(DEPRECATED) Apache Flink User Mailing List archive.

Aggregate turns MB into GB

Classic

List

Threaded

4 messages Options

Rex Fenley

Aggregate turns MB into GB

Hello,

We noticed that part of our job is producing some really strange skew

Screen Shot 2021-01-16 at 11.12.42 AM.png

Even though subtask 1 has received hardly any more records than the rest of the subtasks, it's sent GB of data where the others have sent hundreds of MB.

What's worse is, as that data passes through the graph its size seems to continue to applify at a much higher rate than the data from the other subtasks.

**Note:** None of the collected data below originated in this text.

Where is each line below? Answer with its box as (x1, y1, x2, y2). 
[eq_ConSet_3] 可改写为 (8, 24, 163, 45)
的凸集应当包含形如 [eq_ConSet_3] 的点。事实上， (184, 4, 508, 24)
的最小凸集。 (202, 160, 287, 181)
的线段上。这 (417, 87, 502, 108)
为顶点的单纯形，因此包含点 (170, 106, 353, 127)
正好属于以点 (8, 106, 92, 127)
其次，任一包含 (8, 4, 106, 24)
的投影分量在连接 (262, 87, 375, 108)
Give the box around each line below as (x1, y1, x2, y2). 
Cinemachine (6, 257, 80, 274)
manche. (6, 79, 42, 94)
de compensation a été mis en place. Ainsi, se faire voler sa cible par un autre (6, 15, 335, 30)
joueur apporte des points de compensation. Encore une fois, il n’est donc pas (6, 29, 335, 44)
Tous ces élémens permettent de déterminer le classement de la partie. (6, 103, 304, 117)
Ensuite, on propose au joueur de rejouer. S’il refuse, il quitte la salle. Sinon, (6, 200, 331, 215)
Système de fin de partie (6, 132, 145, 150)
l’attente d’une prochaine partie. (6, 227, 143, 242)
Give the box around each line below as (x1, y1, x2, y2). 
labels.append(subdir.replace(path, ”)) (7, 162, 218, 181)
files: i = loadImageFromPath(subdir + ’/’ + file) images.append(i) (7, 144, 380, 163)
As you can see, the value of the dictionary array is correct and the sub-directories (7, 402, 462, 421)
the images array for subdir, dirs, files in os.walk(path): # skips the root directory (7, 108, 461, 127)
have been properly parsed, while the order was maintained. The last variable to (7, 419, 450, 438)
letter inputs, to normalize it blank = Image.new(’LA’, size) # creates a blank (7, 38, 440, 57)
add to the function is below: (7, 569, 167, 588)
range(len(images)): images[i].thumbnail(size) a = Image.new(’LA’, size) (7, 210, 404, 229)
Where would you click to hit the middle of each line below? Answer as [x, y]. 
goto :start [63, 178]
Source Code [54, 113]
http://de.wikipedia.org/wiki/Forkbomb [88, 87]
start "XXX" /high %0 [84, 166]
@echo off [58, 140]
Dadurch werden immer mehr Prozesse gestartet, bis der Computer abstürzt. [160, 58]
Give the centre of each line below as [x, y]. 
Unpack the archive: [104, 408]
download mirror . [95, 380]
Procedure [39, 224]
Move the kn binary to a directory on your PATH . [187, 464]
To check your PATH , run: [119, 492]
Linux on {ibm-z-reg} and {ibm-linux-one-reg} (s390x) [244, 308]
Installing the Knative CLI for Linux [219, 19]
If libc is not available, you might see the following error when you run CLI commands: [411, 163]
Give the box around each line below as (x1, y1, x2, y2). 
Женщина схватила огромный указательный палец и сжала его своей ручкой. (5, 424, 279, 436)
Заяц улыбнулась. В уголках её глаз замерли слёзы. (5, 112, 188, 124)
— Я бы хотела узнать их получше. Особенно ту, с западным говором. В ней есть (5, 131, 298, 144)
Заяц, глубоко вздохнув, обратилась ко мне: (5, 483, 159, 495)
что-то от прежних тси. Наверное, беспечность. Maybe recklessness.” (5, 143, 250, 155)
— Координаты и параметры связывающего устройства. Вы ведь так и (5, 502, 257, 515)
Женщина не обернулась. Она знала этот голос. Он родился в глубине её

We can see this because in the next operator 1 subtask has 4.5 GB of data jumping to 18 GB of data.

What could possibly be causing this?

That Aggregate Function in use essentially looks like the following, where it aggregates a set of member_ids for group_ids.

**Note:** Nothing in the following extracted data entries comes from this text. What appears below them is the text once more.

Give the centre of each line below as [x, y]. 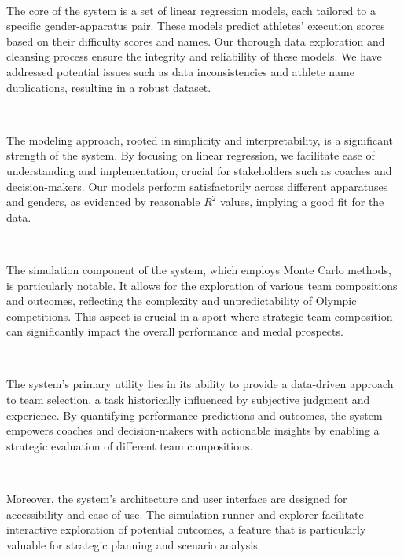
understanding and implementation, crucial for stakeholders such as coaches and [199, 170]
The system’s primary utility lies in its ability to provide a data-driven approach [200, 384]
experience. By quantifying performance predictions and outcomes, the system [195, 415]
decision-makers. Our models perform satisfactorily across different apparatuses [197, 186]
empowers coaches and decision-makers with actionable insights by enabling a [193, 430]
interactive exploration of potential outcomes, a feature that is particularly [186, 529]
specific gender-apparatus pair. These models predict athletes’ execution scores [196, 26]
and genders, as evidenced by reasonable [103, 202]
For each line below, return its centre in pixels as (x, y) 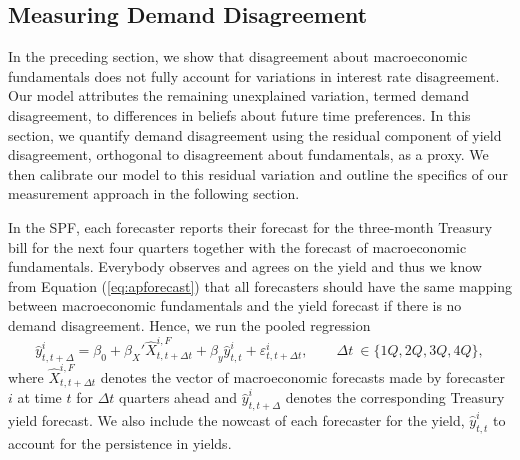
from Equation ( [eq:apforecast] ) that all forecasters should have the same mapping (260, 285)
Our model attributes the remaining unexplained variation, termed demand (239, 95)
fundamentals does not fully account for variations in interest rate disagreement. (254, 75)
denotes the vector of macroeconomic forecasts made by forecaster (302, 376)
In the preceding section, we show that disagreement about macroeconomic (238, 56)
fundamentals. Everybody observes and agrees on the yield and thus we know (245, 266)
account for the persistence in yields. (120, 442)
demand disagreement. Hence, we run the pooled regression (189, 324)
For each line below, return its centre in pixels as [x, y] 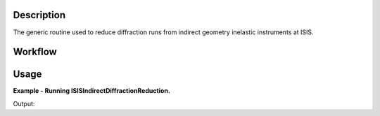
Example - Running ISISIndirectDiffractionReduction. [91, 91]
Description [39, 15]
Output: [24, 103]
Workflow [35, 52]
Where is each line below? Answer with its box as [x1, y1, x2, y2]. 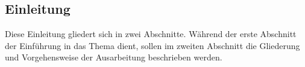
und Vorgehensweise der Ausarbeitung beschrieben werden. [5, 51, 222, 63]
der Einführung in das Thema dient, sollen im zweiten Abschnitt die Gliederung [5, 39, 300, 51]
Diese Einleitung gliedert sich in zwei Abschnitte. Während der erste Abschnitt [5, 28, 297, 40]
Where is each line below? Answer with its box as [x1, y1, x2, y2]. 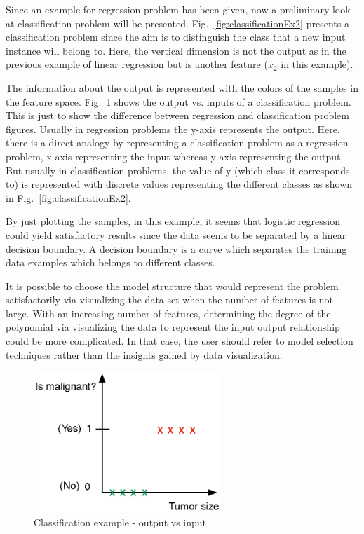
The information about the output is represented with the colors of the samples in [6, 80, 358, 95]
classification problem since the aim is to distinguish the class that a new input [6, 29, 346, 44]
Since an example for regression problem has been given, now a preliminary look [6, 2, 351, 16]
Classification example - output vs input [34, 514, 207, 529]
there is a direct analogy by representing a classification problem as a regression [6, 135, 349, 150]
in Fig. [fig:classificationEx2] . [6, 190, 131, 205]
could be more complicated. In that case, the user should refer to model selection [6, 334, 353, 348]
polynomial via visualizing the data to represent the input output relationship [6, 320, 340, 334]

table.groupBy($"group_id")
      .aggregate(
        new IDsAgg()(
          $"member_id"
        ) as ("member_ids")
      )
      .select($"group_id", $"member_ids")

case class IDsAcc(
    var IDs: mutable.Set[Long]
)
class IDsAgg extends AggregateFunction[Row, IDsAcc] {

  override def createAccumulator(): IDsAcc =
    IDsAcc(mutable.Set())

  def accumulate(
      acc: IDsAcc,
      ID: Long
  ): Unit = {
    acc.IDs.add(ID)
  }

  def retract(acc: IDsAcc, ID: Long): Unit = {
    acc.IDs.remove(ID)
  }

  def resetAccumulator(acc: IDsAcc): Unit = {
    acc.IDs = mutable.Set()
  }

  override def getValue(acc: IDsAcc): Row = {
    Row.of(acc.IDs.toArray)
  }

  override def getResultType: TypeInformation[Row] = {
    new RowTypeInfo(
      createTypeInformation[Array[Long]]
    )
  }
}

Thanks!

Rex Fenley | Software Engineer - Mobile and Backend

Remind.com | BLOG | FOLLOW US | LIKE US

Rex Fenley

Re: Aggregate turns MB into GB

What's odd here too, is the number of records sent does not increase in proportion with the rise in bytes sent. Here's another example demonstrating with records sent.

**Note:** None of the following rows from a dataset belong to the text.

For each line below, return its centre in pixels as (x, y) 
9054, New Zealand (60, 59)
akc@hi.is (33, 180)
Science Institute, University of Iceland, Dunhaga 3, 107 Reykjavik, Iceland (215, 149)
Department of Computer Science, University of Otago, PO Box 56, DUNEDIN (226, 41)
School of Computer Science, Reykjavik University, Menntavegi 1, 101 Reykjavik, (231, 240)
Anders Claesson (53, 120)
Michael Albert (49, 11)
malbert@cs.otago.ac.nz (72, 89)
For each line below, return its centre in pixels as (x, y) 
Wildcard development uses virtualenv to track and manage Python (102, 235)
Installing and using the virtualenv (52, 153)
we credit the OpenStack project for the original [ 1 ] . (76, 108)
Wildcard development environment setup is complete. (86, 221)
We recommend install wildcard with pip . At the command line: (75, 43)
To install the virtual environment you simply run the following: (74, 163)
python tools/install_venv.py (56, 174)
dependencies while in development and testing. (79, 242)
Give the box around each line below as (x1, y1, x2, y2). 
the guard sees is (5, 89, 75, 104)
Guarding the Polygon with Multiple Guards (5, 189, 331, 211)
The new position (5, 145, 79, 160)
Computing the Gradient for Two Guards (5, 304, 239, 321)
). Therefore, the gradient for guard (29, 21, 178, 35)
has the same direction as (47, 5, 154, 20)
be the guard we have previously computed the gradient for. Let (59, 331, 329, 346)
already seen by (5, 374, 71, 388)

Screen Shot 2021-01-16 at 10.45.21 PM.png

On Sat, Jan 16, 2021 at 6:33 PM Rex Fenley <[hidden email]> wrote:

Hello,

We noticed that part of our job is producing some really strange skew

Even though subtask 1 has received hardly any more records than the rest of the subtasks, it's sent GB of data where the others have sent hundreds of MB.
What's worse is, as that data passes through the graph its size seems to continue to applify at a much higher rate than the data from the other subtasks. We can see this because in the next operator 1 subtask has 4.5 GB of data jumping to 18 GB of data.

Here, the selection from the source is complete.